Monitoring forest decline


Implementation

This strategy features in the framework of Agenda 21 as formulated at UNCED (Rio de Janeiro, 1992), now coordinated by the United Nations Commission on Sustainable Development and implemented through national and local authorities.

Agenda 21 recommends collecting, consolidating and exchanging existing information and establishing baseline information on aspects relevant to this area, including: consolidating information on forest conditions and site-influencing imissions and emissions; consolidating and updating land-use and forest inventory and management information for management and land-use planning of wood and non-wood resources, including data on shifting cultivation and other agents of forest destruction.

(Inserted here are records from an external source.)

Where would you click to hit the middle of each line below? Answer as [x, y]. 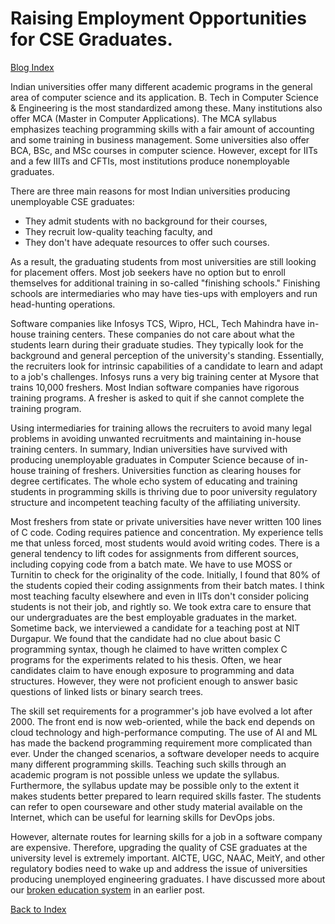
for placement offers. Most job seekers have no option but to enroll [148, 272]
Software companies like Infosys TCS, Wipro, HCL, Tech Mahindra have [158, 323]
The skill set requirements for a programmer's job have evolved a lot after [161, 711]
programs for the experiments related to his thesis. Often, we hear [146, 659]
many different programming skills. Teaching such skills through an [148, 764]
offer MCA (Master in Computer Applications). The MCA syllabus [143, 118]
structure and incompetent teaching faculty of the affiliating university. [155, 502]
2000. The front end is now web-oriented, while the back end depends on [163, 721]
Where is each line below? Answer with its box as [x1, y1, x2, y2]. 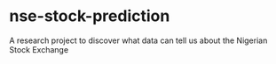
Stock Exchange [9, 44, 69, 54]
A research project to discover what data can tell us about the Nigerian [9, 35, 268, 46]
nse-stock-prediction [9, 6, 170, 26]
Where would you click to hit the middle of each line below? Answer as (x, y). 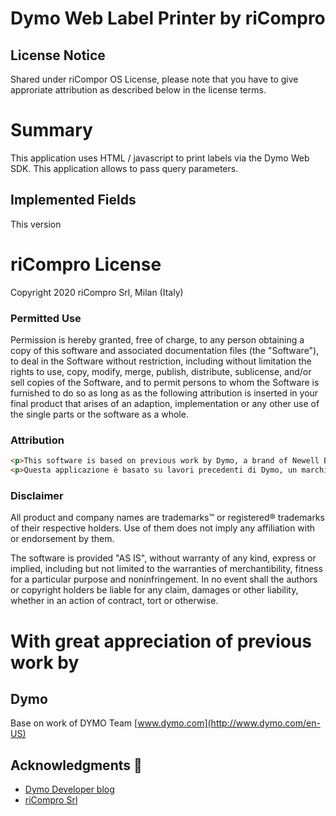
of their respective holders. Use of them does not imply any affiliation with (163, 528)
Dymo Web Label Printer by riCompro (168, 18)
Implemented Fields (73, 200)
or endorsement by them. (62, 539)
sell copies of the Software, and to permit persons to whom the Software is (165, 382)
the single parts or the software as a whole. (99, 414)
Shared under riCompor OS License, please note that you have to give (154, 79)
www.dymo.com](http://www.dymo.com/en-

According to a 1999 report, the EU member states, as well as most other European countries, have been systematically monitoring the state of their forests since 1986. They have been doing this in two ways. They have been monitoring the condition of the trees in some 5,700 observation plots, each 16 km by 16 km. These plots are located in all 15 EU countries and 16 other countries, and the total number of trees they contain is over 127,000. Thanks to this extensive monitoring, it is possible to make a general assessment of crown condition - that is to say, the condition of those parts of the trees which are covered by either leaves or needles. In addition, 860 of the observation plots are subject to intensive monitoring. Detailed studies are made of the substances, whether chemical or biological, which attack trees, in order to determine the causes of the diseases they are suffering from.